** WHAT THE TASK REQUIRES **
Retype the listing below line for line, but only from the line with "Name / Affiliation [7, 188, 243, 225]" down to the line with "storage aggregate show-spare-disks", inclusive. Pictures stay out.

=== RECORDS TO USE ===

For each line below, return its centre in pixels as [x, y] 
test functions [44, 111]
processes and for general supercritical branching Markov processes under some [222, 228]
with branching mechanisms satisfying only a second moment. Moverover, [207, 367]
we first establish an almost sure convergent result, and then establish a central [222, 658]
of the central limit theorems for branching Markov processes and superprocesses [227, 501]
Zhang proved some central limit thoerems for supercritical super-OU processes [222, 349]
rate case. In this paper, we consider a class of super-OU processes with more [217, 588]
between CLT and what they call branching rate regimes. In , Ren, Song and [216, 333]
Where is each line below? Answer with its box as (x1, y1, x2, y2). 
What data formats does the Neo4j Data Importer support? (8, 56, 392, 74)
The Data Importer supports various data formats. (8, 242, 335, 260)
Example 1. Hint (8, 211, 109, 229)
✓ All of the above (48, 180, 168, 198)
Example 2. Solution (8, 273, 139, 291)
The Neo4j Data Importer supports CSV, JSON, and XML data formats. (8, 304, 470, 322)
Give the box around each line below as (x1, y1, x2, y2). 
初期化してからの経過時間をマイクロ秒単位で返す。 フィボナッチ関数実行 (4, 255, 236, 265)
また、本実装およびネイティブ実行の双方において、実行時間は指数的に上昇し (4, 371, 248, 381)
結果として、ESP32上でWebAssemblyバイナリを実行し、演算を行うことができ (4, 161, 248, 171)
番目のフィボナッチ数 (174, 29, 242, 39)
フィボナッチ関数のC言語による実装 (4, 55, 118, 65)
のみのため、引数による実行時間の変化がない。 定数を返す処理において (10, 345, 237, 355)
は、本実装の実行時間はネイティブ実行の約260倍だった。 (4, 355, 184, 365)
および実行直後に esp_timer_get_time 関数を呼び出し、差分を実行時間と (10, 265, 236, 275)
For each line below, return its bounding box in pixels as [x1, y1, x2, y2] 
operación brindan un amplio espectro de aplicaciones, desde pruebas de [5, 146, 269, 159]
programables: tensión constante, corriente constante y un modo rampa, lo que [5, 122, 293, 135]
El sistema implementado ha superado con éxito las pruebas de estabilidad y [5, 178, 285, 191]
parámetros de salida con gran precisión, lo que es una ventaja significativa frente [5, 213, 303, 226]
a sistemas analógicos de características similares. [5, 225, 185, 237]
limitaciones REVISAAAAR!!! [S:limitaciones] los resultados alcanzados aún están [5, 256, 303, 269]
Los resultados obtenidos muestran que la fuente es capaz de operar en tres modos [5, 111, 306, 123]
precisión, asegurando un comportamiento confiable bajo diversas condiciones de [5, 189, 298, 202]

===
=== RECORDS TO USE ===

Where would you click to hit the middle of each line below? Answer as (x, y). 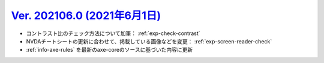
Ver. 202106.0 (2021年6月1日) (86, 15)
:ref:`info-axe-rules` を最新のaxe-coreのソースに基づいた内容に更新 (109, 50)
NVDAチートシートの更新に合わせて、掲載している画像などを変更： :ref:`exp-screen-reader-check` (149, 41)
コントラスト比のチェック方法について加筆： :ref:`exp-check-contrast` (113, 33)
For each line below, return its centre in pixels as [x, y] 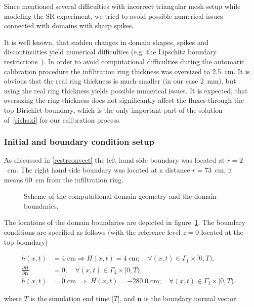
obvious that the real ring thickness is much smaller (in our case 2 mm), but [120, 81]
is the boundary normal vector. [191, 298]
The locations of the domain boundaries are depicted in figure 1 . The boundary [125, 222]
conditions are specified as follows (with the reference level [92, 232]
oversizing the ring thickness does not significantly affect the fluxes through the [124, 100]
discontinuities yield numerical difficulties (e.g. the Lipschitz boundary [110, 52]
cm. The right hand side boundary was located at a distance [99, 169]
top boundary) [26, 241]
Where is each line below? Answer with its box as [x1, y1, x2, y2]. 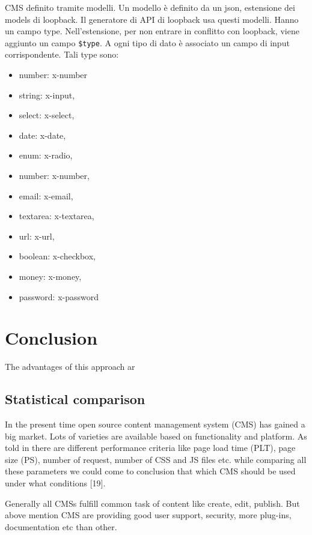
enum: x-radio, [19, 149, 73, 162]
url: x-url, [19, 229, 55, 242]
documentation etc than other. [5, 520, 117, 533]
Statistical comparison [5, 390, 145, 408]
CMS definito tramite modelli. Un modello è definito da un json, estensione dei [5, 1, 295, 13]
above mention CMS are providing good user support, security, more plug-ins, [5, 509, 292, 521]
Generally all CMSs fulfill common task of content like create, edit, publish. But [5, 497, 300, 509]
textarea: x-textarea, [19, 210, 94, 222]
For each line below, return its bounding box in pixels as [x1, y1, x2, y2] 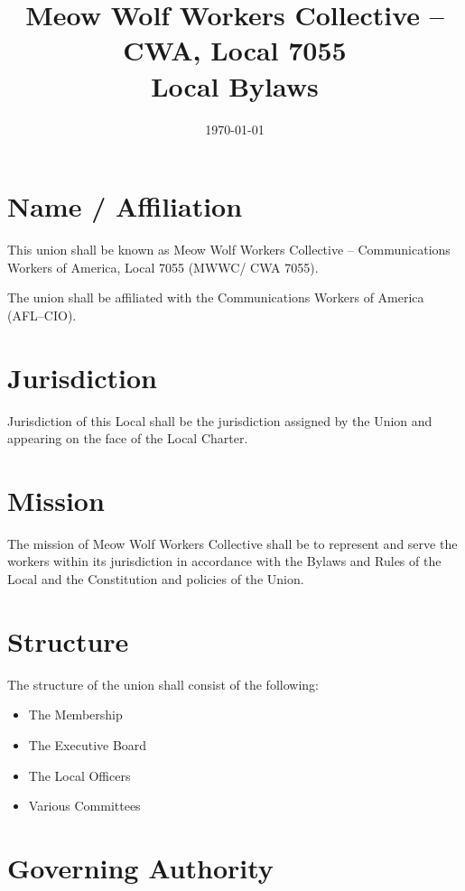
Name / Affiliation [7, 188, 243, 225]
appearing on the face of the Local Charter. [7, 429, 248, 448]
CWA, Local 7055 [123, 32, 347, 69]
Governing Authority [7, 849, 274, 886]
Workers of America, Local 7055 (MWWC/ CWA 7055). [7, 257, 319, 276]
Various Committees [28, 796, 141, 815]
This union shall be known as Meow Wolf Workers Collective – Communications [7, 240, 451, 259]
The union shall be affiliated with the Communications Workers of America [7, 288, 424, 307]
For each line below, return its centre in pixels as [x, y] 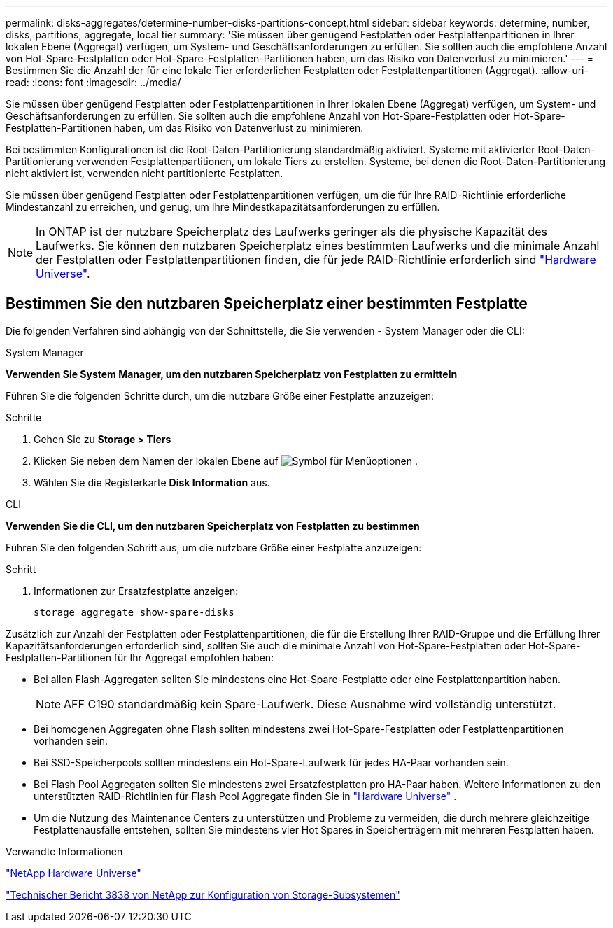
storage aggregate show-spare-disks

===

** SOLUTION TO THIS PROBLEM **
Name / Affiliation [7, 188, 243, 225]
appearing on the face of the Local Charter. [7, 429, 248, 448]
CWA, Local 7055 [123, 32, 347, 69]
Governing Authority [7, 849, 274, 886]
Workers of America, Local 7055 (MWWC/ CWA 7055). [7, 257, 319, 276]
Various Committees [28, 796, 141, 815]
This union shall be known as Meow Wolf Workers Collective – Communications [7, 240, 451, 259]
The union shall be affiliated with the Communications Workers of America [7, 288, 424, 307]
For each line below, return its centre in pixels as [x, y] 
storage aggregate show-spare-disks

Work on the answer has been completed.